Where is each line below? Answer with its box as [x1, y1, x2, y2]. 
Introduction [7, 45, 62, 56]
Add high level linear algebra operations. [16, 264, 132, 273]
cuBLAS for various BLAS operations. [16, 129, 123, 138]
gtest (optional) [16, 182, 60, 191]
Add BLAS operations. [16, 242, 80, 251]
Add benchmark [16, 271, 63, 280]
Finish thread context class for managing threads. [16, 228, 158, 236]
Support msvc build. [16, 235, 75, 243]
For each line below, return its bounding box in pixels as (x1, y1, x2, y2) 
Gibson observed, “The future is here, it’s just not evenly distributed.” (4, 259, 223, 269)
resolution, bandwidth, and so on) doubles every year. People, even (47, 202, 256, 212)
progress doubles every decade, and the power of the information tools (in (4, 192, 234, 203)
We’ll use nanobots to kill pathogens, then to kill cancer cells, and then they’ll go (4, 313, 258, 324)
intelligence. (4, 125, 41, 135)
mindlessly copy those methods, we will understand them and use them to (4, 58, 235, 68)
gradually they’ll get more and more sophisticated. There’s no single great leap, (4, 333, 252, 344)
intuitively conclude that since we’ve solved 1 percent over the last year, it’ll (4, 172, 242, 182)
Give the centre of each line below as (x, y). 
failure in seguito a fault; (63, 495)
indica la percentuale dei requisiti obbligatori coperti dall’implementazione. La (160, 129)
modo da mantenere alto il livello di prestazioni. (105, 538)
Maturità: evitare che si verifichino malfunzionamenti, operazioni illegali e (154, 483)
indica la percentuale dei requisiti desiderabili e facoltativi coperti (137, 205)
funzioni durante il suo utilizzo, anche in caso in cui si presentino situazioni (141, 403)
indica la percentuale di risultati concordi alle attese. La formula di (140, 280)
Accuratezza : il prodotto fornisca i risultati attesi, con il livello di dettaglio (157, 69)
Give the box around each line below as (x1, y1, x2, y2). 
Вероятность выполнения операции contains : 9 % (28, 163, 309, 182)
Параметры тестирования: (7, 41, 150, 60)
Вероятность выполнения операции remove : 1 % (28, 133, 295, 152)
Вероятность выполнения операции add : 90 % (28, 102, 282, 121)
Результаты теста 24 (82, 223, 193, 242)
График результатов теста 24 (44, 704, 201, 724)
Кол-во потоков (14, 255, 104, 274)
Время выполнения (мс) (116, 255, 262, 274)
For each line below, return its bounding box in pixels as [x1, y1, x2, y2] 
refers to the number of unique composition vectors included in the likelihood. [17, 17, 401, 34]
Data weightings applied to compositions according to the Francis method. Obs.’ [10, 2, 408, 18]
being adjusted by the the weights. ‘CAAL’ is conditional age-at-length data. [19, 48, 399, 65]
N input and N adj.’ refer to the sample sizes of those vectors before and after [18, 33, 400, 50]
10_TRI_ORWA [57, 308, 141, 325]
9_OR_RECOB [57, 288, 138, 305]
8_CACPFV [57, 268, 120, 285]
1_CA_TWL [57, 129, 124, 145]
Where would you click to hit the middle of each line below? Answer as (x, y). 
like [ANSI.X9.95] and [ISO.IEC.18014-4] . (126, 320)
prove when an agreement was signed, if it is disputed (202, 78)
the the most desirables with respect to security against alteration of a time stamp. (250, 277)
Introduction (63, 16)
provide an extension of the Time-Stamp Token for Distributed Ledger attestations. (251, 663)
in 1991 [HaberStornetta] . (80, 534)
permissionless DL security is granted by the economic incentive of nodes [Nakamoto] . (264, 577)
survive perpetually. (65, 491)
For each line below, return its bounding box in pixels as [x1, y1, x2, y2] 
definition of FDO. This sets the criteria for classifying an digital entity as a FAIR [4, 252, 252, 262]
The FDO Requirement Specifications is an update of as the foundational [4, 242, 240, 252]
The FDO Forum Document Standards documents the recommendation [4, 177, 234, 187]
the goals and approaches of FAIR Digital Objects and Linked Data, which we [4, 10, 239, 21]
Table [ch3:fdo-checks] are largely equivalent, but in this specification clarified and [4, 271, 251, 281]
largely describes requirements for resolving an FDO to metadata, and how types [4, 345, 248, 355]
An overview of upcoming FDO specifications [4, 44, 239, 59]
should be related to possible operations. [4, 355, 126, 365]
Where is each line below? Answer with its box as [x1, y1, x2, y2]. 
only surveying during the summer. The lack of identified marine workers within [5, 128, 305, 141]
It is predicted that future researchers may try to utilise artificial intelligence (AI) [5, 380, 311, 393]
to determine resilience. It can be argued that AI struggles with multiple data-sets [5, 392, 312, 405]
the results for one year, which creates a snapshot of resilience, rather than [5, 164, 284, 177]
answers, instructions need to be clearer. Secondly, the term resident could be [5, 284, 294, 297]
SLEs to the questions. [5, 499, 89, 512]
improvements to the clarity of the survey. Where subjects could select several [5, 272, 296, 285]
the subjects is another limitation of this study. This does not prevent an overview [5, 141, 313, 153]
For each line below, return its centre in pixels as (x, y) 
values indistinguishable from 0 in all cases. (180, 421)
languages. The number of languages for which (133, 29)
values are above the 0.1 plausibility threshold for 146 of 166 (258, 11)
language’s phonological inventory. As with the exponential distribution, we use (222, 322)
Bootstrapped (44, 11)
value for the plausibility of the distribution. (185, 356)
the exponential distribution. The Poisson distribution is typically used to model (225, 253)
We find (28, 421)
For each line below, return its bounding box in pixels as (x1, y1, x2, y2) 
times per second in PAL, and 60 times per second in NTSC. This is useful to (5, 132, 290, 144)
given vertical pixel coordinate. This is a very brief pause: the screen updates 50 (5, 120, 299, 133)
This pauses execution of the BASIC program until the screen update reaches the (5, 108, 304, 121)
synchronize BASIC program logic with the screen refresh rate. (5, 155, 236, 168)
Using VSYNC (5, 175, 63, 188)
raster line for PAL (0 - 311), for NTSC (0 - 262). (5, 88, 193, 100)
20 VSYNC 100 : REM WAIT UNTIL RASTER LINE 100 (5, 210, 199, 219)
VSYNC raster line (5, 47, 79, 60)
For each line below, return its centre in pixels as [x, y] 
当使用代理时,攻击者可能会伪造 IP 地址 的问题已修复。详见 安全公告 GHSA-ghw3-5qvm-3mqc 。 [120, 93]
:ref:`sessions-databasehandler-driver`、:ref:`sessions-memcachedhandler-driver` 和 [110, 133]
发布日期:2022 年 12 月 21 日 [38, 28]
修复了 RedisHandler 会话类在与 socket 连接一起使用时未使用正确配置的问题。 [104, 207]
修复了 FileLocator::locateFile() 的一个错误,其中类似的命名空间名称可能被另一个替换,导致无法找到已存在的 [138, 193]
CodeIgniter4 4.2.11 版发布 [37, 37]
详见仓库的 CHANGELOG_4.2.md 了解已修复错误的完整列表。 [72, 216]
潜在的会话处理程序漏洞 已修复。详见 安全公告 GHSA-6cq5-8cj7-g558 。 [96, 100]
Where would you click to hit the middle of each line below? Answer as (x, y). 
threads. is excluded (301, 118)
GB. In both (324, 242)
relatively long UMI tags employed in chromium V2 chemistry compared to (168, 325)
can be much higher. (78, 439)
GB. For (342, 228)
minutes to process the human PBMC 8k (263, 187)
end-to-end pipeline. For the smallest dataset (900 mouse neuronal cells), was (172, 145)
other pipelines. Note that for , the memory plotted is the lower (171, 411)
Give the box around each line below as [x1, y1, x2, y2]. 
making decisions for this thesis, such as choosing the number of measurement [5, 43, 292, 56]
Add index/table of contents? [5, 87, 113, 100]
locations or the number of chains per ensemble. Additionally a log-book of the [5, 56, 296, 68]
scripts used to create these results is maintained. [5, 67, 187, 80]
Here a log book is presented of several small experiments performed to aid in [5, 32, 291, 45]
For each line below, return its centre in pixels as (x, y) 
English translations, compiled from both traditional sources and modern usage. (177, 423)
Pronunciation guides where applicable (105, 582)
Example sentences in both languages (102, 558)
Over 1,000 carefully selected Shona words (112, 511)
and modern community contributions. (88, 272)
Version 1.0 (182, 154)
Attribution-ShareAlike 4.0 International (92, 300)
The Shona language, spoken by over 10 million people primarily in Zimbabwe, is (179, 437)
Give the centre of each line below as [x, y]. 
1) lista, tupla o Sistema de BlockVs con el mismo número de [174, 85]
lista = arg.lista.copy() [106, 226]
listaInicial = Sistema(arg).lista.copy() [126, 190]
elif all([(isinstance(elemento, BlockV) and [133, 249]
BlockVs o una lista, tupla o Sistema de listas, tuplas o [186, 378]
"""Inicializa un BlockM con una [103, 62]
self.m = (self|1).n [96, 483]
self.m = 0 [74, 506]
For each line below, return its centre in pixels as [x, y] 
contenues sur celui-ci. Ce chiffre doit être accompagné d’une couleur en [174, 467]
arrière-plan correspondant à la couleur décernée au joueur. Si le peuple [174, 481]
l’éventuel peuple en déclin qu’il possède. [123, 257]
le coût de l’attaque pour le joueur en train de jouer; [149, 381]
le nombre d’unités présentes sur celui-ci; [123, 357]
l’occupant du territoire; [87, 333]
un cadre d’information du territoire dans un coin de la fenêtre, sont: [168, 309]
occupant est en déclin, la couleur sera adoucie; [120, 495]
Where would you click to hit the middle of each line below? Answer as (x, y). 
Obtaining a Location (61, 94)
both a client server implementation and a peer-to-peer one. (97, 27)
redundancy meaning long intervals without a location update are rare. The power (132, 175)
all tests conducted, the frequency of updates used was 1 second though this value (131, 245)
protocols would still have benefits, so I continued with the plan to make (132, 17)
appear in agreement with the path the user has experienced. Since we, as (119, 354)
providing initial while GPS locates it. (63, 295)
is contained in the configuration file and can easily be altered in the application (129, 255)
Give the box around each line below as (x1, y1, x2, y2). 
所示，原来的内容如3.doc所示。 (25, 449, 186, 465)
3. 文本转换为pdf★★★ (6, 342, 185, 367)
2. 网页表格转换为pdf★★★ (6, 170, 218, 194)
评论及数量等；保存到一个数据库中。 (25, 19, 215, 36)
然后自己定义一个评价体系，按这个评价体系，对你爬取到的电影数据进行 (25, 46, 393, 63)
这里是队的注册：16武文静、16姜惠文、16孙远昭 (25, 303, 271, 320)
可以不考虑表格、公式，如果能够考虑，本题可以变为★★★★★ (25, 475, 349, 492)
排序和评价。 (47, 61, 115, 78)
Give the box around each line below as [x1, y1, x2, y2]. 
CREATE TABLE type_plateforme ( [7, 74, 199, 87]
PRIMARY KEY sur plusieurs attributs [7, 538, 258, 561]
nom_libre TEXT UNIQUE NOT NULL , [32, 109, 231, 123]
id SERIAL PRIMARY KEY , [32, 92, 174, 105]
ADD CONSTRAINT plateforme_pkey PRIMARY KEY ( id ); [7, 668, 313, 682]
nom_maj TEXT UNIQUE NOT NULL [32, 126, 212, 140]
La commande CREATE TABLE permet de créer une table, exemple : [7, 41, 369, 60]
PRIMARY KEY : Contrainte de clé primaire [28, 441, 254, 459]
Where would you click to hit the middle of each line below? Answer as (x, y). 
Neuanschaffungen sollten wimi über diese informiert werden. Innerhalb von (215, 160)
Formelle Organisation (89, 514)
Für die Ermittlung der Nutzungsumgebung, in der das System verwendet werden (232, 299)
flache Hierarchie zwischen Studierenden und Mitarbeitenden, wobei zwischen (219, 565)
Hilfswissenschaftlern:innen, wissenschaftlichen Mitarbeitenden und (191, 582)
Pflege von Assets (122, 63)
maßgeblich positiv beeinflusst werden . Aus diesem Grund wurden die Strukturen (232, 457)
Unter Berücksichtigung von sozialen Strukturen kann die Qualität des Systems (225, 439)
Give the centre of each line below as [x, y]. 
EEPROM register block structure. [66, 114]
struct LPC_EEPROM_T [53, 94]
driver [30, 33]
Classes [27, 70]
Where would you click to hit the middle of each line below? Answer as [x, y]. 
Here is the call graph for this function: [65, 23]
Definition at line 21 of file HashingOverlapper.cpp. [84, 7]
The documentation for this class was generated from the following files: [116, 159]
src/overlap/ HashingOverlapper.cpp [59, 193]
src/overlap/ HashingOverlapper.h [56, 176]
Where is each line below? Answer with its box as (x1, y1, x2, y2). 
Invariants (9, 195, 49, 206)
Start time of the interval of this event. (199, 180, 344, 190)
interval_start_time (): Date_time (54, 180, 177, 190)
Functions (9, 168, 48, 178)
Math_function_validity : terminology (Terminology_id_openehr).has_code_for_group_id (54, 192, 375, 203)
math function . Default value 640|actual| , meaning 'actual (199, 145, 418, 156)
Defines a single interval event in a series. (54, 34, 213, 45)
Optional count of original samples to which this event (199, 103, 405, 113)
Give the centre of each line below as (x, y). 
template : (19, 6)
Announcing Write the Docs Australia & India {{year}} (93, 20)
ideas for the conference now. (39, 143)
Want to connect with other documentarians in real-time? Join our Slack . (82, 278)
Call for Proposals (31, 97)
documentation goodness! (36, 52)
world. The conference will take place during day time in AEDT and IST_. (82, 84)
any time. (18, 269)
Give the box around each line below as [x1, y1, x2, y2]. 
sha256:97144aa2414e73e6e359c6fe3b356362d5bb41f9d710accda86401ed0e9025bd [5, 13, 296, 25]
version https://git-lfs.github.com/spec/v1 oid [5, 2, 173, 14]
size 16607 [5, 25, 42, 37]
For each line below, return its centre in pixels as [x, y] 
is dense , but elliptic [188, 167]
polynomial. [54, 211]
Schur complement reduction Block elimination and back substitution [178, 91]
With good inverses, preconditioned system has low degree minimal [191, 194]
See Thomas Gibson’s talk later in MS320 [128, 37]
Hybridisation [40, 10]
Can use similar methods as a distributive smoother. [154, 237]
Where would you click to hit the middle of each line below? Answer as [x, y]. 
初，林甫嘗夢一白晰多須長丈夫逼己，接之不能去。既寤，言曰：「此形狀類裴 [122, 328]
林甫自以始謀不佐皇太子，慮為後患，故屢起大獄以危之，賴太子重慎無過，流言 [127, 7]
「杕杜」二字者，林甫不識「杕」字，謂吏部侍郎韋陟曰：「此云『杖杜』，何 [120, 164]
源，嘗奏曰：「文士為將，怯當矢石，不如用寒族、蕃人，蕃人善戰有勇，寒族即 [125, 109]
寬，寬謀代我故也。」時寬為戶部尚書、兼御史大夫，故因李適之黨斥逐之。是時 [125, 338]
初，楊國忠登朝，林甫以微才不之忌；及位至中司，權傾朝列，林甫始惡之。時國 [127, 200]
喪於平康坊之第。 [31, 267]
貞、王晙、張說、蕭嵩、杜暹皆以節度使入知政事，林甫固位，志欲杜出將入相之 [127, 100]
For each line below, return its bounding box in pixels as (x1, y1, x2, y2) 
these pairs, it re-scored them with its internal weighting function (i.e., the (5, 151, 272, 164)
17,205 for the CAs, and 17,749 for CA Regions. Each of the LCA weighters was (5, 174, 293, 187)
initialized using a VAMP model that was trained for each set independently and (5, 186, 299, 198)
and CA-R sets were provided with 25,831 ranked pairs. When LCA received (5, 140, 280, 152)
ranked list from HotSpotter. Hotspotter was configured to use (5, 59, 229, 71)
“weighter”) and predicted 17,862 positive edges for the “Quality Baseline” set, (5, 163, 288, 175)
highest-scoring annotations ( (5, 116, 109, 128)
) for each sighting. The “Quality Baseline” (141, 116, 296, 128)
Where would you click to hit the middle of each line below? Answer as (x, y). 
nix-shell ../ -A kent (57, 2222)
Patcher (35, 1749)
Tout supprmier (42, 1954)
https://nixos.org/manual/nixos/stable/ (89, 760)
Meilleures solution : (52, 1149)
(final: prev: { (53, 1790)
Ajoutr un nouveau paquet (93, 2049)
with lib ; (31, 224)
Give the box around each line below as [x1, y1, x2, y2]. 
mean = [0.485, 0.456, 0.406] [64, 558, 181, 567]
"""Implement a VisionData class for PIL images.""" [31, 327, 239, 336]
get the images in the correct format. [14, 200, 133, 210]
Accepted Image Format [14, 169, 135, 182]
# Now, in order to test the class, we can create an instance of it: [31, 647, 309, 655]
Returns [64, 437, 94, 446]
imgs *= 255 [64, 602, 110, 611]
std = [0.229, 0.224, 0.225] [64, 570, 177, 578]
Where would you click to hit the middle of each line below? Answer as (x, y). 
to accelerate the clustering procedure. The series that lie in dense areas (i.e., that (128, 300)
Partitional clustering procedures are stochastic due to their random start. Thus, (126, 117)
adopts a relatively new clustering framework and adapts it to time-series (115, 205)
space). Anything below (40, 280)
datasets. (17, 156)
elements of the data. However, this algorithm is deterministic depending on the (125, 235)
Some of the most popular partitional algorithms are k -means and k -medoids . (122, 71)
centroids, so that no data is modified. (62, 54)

**Problem**
From the entries, copy every line in which the string "werden" can be found.

**Result of the task**
Neuanschaffungen sollten wimi über diese informiert werden. Innerhalb von (215, 160)
Für die Ermittlung der Nutzungsumgebung, in der das System verwendet werden (232, 299)
maßgeblich positiv beeinflusst werden . Aus diesem Grund wurden die Strukturen (232, 457)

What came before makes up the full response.